Currently, the structure and principles of motion control in biological systems are reflected in technical systems with intellectual properties [20,21,22,23].

4 Principles of Building a Digital Twin

The analysis of the mechanisms for forming the internal reflection of the external world allows us to formulate the following basic principles of the conceptual approach to building a digital twin of the production system:

  • Hierarchical structure of digital twin production system;

  • The presence of a multichannel information system (sensory fields) for monitoring the external environment and the internal state of the system;

  • Multiscale representation of the virtual model: the behavior program (functioning model) has a hierarchical structure containing consistent submodels of varying degrees of detail and abstract representation, which are implemented in the form of cybernetic models of the “input-output” type and are focused on the appropriate levels;

  • Invariant representation of the external environment and motor activity;

  • Permanent learning of the system in order to improve the adequacy of the model and improve their own behavior;

  • Multimodel reflection of the outside world: as a result of training, each level has its own multi-sensor model;

  • Subordination and level matching: the top-level model selects one of several lower-level models;

  • Multi-circuit control: achieving a complete goal is equivalent to achieving a set of sub-goals at each hierarchical level;

  • Availability of mechanisms for predicting changes in the external world, own behavior and also advanced control.
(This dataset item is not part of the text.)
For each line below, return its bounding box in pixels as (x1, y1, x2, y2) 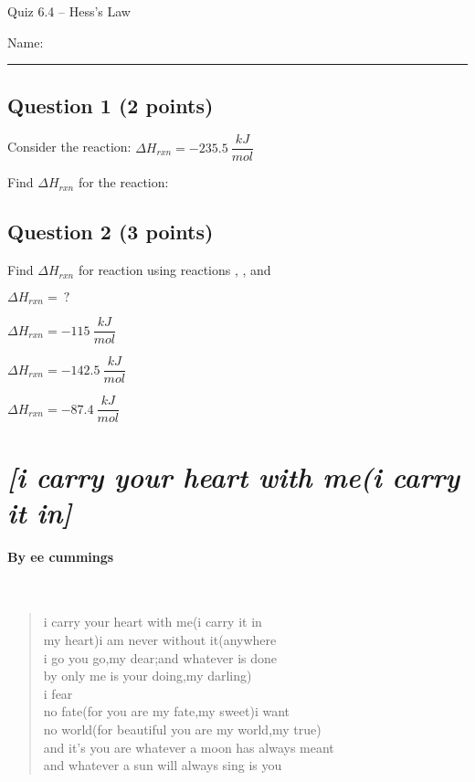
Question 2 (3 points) (7, 217, 214, 246)
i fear (43, 683, 73, 703)
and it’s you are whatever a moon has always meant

The stated principles can serve as a conceptual basis for the construction of applied systems using the elements of intellectual control inherent in living organisms.

5 Conclusion

In the process of evolution, nature created and perfected the mechanisms of reflection of the external world in the form of an internal image. The formation and preservation of the internal image is carried out using neural network structures. The hierarchical organization and inter-level relationships of these structures provide the formation of multisensor models and an invariant representation of the image at various levels. The analysis of the mechanisms of formation of the internal image in the organization of the movement made it possible to formulate nine principles of organization of the virtual image. The stated principles can serve as a basis for creating an effective structure of the digital twin.